Black-Box Testing of Cryptographic Algorithms Based on Data Characteristics

Serving communications security, identity authentication, etc., cryptographic algorithms constitute the cornerstone of cyberspace security. During the past decades, cryptanalysts have proved that many once prevailing cryptographic algorithms (e.g., MD4, MD5, 3DES, RC4) are no longer secure now. However, insecure cryptographic algorithms are still widely deployed in practice, seriously endangering the security of cyberspace. The reasons for this dilemma are many-fold, one of which is difficult to detect the algorithms used in the legacy binaries.
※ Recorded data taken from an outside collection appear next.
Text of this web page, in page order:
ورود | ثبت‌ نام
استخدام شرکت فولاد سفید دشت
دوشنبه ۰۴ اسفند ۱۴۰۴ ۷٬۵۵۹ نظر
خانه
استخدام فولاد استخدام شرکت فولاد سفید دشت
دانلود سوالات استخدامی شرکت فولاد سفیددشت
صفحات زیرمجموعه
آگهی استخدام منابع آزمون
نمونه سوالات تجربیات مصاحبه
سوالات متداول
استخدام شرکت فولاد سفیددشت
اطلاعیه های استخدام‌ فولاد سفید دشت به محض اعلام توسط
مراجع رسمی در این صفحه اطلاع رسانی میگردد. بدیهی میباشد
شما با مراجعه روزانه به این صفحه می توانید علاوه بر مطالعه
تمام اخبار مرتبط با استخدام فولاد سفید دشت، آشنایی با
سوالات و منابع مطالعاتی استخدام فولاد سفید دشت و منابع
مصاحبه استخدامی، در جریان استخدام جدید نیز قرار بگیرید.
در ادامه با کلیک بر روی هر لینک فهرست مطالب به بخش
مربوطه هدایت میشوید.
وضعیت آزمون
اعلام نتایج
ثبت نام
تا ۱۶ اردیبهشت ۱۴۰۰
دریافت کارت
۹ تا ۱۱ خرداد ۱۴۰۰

Most of the existing detecting methods of cryptographic algorithms, either require source code analysis (i.e., white-box testing) or depend on the dynamic execution information (i.e., dynamic testing), narrowing the testing scope where the source codes of commercial software are not provided and the running environment may be difficult to deploy. In this paper, we propose a method of static black-box testing of cryptographic algorithms, which can identify a specific algorithm based on the corresponding data characteristics. We have implemented the testing method and used it to check 150 binaries of three types, including cryptographic libraries, commonly-used programs that use cryptographic algorithms, and general-purpose Github projects without cryptographic algorithms. The empirical results demonstrate that 80.6% of the insecure cryptographic algorithm are implemented in the test files that contain the cryptographic algorithms. The false negative rate and false positive rate were 2.10% and 1.68% using our method. Moreover, we found that the insecure cryptographic algorithms (i.e., MD4, SHA-1) is still exist in some popular software, e.g., MbedTLS and 7-Zip.